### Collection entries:
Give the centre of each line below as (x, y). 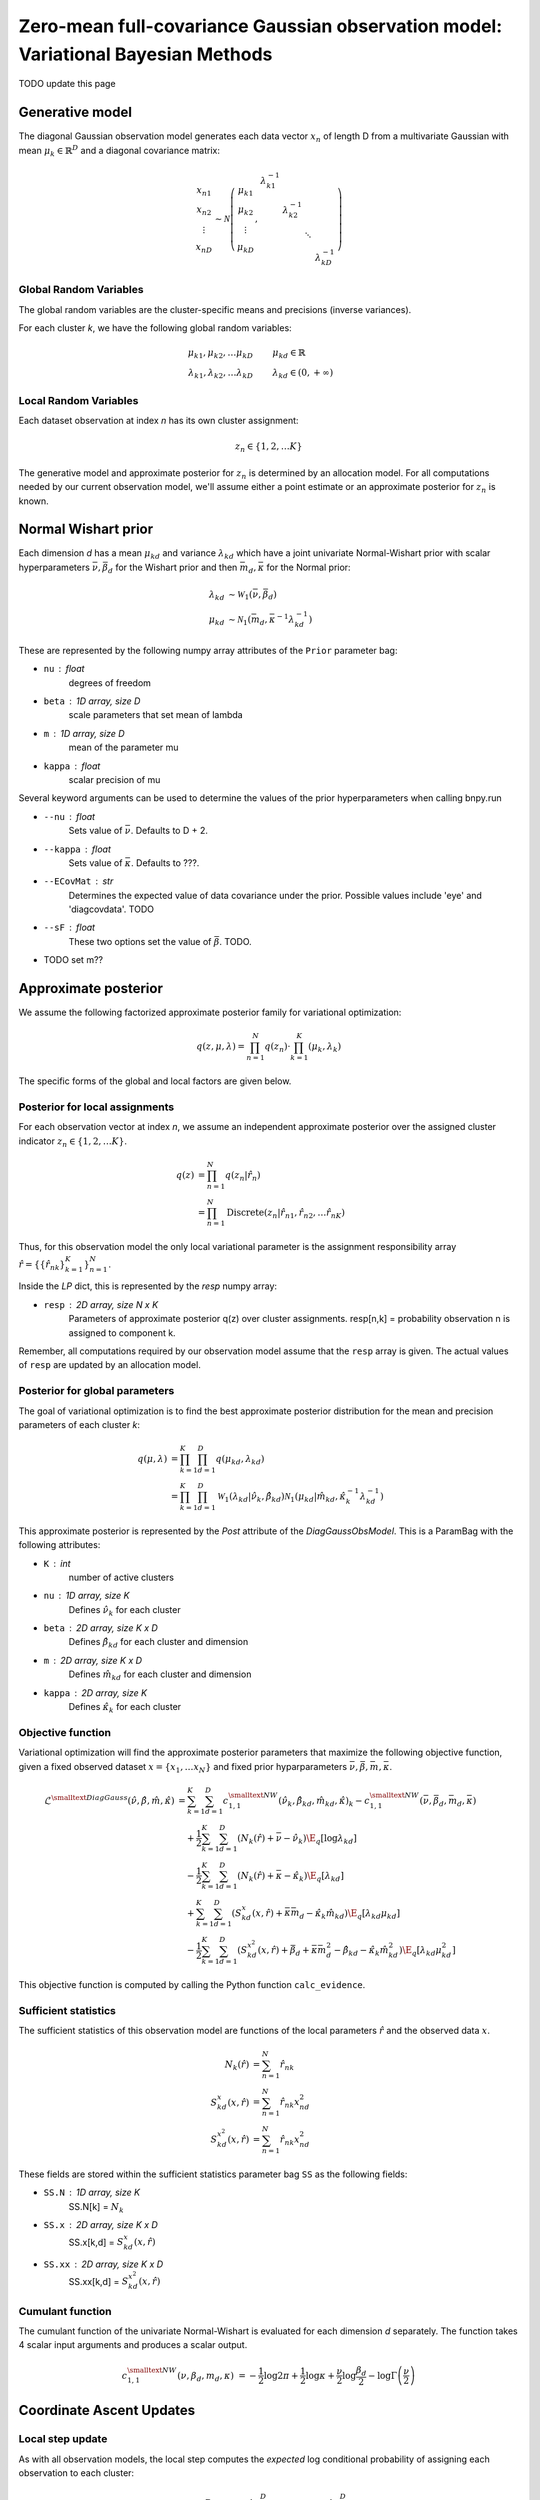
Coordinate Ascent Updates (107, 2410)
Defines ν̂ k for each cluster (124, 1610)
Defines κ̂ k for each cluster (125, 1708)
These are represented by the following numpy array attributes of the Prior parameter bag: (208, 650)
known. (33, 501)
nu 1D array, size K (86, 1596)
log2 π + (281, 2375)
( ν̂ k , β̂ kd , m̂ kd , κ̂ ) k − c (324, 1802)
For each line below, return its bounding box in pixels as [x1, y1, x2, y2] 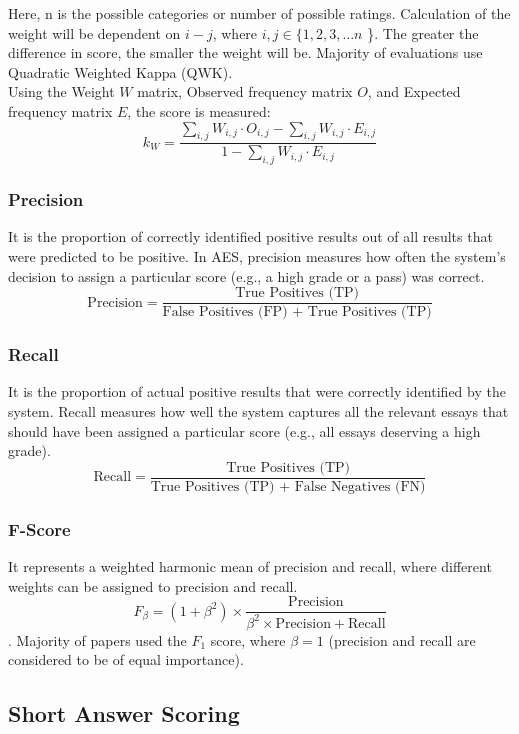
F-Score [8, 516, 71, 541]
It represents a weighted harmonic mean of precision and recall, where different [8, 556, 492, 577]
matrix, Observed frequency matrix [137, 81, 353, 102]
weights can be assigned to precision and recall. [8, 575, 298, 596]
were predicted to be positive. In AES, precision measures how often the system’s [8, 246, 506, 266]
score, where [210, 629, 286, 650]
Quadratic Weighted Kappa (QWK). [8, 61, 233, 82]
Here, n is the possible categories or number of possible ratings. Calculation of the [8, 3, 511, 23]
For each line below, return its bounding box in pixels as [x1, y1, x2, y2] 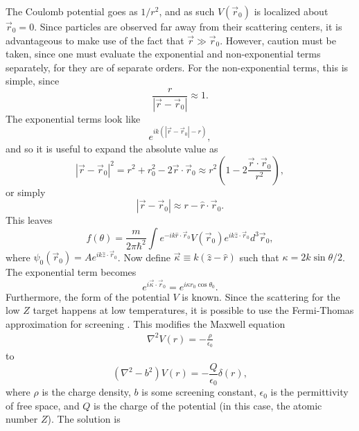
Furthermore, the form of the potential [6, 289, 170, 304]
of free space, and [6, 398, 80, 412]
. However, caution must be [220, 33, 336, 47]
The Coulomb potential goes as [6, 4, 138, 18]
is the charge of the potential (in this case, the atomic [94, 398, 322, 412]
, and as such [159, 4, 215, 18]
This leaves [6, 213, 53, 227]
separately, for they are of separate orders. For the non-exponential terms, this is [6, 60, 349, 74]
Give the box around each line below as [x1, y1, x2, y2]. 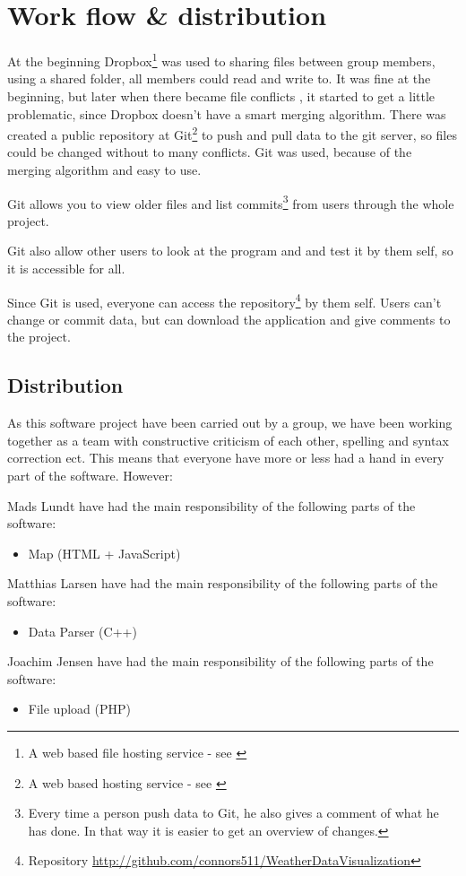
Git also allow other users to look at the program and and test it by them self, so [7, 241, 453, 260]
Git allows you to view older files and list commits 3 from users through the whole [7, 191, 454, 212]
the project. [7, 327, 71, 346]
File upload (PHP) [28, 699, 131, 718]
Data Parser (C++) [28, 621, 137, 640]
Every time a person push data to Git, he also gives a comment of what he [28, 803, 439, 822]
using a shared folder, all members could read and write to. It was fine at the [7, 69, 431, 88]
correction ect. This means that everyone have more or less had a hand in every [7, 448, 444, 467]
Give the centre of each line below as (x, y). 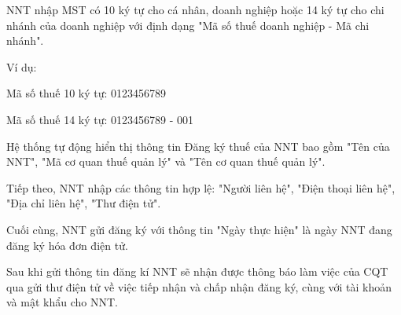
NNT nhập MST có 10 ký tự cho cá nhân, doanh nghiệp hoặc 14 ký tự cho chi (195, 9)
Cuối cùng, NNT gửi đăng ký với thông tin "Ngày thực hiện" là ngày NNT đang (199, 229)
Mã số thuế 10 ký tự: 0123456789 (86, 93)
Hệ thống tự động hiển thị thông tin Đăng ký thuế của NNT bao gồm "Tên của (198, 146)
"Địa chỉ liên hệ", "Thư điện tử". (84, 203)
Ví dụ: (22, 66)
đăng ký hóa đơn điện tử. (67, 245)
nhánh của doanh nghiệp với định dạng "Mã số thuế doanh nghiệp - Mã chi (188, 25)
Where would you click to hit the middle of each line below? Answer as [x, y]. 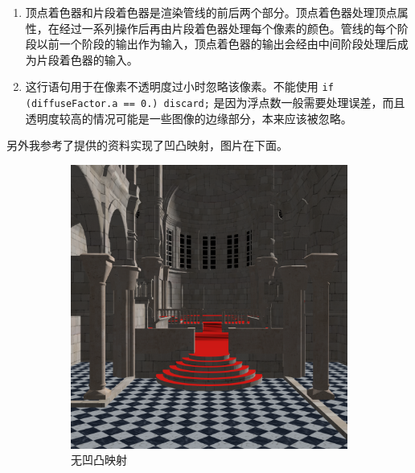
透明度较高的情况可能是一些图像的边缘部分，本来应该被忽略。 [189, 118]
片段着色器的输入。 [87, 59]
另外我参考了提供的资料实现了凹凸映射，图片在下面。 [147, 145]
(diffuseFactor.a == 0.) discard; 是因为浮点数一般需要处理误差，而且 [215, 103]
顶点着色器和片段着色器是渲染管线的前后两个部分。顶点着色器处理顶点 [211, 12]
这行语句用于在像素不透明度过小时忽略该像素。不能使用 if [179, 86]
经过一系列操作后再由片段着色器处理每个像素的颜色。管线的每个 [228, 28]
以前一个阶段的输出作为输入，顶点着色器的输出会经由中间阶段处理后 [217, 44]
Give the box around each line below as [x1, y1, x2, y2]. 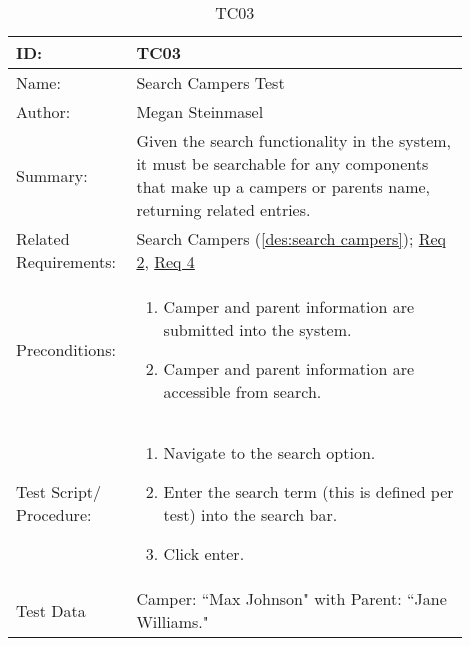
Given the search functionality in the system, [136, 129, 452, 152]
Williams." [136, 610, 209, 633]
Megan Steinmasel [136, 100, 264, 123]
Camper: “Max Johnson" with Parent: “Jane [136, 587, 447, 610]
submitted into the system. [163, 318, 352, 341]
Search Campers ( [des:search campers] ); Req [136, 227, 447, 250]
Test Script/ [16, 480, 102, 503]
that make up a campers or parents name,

### Assignment:
Every line above gets copied exactly; none of the pictures do.

### Result of this task:
Give the centre of each line below as (x, y). 
Coordinate Ascent Updates (107, 2410)
Defines ν̂ k for each cluster (124, 1610)
Defines κ̂ k for each cluster (125, 1708)
These are represented by the following numpy array attributes of the Prior parameter bag: (208, 650)
known. (33, 501)
nu 1D array, size K (86, 1596)
log2 π + (281, 2375)
( ν̂ k , β̂ kd , m̂ kd , κ̂ ) k − c (324, 1802)
For each line below, return its bounding box in pixels as [x1, y1, x2, y2] 
F-Score [8, 516, 71, 541]
It represents a weighted harmonic mean of precision and recall, where different [8, 556, 492, 577]
matrix, Observed frequency matrix [137, 81, 353, 102]
weights can be assigned to precision and recall. [8, 575, 298, 596]
were predicted to be positive. In AES, precision measures how often the system’s [8, 246, 506, 266]
score, where [210, 629, 286, 650]
Quadratic Weighted Kappa (QWK). [8, 61, 233, 82]
Here, n is the possible categories or number of possible ratings. Calculation of the [8, 3, 511, 23]
For each line below, return its bounding box in pixels as [x1, y1, x2, y2] 
Furthermore, the form of the potential [6, 289, 170, 304]
of free space, and [6, 398, 80, 412]
. However, caution must be [220, 33, 336, 47]
The Coulomb potential goes as [6, 4, 138, 18]
is the charge of the potential (in this case, the atomic [94, 398, 322, 412]
, and as such [159, 4, 215, 18]
This leaves [6, 213, 53, 227]
separately, for they are of separate orders. For the non-exponential terms, this is [6, 60, 349, 74]
Give the box around each line below as [x1, y1, x2, y2]. 
Git also allow other users to look at the program and and test it by them self, so [7, 241, 453, 260]
Git allows you to view older files and list commits 3 from users through the whole [7, 191, 454, 212]
the project. [7, 327, 71, 346]
File upload (PHP) [28, 699, 131, 718]
Data Parser (C++) [28, 621, 137, 640]
Every time a person push data to Git, he also gives a comment of what he [28, 803, 439, 822]
using a shared folder, all members could read and write to. It was fine at the [7, 69, 431, 88]
correction ect. This means that everyone have more or less had a hand in every [7, 448, 444, 467]
Give the centre of each line below as (x, y). 
NNT nhập MST có 10 ký tự cho cá nhân, doanh nghiệp hoặc 14 ký tự cho chi (195, 9)
Cuối cùng, NNT gửi đăng ký với thông tin "Ngày thực hiện" là ngày NNT đang (199, 229)
Mã số thuế 10 ký tự: 0123456789 (86, 93)
Hệ thống tự động hiển thị thông tin Đăng ký thuế của NNT bao gồm "Tên của (198, 146)
"Địa chỉ liên hệ", "Thư điện tử". (84, 203)
Ví dụ: (22, 66)
đăng ký hóa đơn điện tử. (67, 245)
nhánh của doanh nghiệp với định dạng "Mã số thuế doanh nghiệp - Mã chi (188, 25)
Where would you click to hit the middle of each line below? Answer as [x, y]. 
透明度较高的情况可能是一些图像的边缘部分，本来应该被忽略。 [189, 118]
片段着色器的输入。 [87, 59]
另外我参考了提供的资料实现了凹凸映射，图片在下面。 [147, 145]
(diffuseFactor.a == 0.) discard; 是因为浮点数一般需要处理误差，而且 [215, 103]
顶点着色器和片段着色器是渲染管线的前后两个部分。顶点着色器处理顶点 [211, 12]
这行语句用于在像素不透明度过小时忽略该像素。不能使用 if [179, 86]
经过一系列操作后再由片段着色器处理每个像素的颜色。管线的每个 [228, 28]
以前一个阶段的输出作为输入，顶点着色器的输出会经由中间阶段处理后 [217, 44]
Give the box around each line below as [x1, y1, x2, y2]. 
Given the search functionality in the system, [136, 129, 452, 152]
Williams." [136, 610, 209, 633]
Megan Steinmasel [136, 100, 264, 123]
Camper: “Max Johnson" with Parent: “Jane [136, 587, 447, 610]
submitted into the system. [163, 318, 352, 341]
Search Campers ( [des:search campers] ); Req [136, 227, 447, 250]
Test Script/ [16, 480, 102, 503]
that make up a campers or parents name,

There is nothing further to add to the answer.